----- DATA FOR THIS TASK -----

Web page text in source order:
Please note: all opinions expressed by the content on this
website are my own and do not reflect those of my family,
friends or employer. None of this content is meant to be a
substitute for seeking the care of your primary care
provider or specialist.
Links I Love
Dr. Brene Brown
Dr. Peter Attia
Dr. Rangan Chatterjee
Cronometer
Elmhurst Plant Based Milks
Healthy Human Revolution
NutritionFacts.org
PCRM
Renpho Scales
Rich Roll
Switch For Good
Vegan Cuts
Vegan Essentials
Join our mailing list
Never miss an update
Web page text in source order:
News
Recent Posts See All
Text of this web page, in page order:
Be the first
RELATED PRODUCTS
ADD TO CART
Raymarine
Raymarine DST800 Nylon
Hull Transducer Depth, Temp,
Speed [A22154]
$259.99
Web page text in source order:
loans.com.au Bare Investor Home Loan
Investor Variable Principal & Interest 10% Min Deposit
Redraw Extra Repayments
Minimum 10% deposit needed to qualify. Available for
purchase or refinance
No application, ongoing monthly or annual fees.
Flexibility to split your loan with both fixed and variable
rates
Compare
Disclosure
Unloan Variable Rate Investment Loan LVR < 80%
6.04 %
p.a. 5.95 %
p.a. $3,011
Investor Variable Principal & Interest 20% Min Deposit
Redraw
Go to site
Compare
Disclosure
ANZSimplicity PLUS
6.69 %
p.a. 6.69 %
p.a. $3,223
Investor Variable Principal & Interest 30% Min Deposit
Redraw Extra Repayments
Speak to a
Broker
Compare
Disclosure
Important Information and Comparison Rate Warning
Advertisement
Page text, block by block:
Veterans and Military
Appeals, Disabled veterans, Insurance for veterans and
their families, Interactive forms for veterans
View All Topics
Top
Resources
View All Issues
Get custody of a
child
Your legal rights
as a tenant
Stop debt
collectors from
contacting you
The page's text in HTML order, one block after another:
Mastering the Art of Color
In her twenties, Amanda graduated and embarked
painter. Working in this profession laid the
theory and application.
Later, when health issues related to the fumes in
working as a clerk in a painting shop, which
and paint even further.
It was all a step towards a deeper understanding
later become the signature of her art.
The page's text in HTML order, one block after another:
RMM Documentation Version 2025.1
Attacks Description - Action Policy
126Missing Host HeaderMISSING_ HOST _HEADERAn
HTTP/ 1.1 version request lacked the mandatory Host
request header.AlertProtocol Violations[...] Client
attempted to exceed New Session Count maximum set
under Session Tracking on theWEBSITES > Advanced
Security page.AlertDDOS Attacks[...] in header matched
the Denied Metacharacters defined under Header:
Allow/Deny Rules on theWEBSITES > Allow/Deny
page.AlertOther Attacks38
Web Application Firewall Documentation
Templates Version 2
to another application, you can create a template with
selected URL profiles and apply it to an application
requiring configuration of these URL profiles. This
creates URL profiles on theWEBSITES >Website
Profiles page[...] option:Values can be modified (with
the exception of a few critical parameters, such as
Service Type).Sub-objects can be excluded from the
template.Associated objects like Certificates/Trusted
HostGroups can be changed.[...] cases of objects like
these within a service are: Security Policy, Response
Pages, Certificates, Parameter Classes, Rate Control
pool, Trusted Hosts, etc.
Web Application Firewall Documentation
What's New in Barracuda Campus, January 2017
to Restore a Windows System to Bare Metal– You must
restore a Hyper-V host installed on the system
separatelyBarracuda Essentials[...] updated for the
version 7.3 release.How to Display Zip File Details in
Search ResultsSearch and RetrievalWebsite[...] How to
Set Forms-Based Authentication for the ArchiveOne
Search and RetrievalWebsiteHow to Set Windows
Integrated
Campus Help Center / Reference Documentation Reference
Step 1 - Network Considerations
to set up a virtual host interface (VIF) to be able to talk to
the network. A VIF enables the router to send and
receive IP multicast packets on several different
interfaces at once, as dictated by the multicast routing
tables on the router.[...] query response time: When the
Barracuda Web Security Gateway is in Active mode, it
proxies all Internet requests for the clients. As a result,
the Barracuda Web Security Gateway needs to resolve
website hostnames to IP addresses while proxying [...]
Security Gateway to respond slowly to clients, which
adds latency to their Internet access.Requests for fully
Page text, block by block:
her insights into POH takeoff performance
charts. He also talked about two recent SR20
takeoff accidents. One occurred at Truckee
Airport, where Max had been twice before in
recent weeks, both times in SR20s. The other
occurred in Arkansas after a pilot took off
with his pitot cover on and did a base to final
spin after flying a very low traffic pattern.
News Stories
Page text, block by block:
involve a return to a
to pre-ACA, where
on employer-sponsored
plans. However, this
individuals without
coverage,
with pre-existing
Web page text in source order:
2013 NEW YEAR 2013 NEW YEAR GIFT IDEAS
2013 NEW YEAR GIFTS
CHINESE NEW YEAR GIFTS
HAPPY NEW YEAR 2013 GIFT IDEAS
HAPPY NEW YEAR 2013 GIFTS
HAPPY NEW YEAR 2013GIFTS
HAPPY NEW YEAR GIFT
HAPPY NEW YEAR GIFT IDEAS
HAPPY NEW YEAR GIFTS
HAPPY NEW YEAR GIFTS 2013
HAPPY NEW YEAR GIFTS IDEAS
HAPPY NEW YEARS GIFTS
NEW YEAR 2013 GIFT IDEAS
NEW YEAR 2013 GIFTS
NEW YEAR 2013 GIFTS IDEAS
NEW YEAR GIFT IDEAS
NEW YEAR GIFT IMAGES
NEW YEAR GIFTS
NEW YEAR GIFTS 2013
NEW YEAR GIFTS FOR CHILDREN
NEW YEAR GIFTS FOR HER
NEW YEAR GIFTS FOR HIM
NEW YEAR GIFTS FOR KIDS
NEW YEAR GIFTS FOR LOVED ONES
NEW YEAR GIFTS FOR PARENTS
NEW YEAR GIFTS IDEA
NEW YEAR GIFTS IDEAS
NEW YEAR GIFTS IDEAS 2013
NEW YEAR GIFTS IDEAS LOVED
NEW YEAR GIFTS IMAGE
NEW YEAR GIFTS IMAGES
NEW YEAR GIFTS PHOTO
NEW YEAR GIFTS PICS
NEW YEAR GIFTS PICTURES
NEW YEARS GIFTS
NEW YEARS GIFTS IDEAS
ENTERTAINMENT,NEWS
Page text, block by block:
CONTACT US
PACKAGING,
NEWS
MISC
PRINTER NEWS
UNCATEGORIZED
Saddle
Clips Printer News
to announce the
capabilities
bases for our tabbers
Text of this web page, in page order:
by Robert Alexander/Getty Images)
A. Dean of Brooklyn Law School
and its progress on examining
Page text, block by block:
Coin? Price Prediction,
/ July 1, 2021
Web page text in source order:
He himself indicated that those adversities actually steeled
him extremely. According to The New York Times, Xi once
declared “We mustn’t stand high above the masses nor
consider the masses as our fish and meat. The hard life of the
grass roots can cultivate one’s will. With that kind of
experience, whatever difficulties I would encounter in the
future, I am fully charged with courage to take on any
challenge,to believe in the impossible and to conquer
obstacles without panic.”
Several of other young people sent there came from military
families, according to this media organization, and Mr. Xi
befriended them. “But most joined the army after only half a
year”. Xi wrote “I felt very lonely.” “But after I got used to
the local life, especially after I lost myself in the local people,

-----

WHAT YOU WILL DO: Copy only the lines in the listing that contain "once".

SOLUTION BELOW:
interfaces at once, as dictated by the multicast routing
him extremely. According to The New York Times, Xi once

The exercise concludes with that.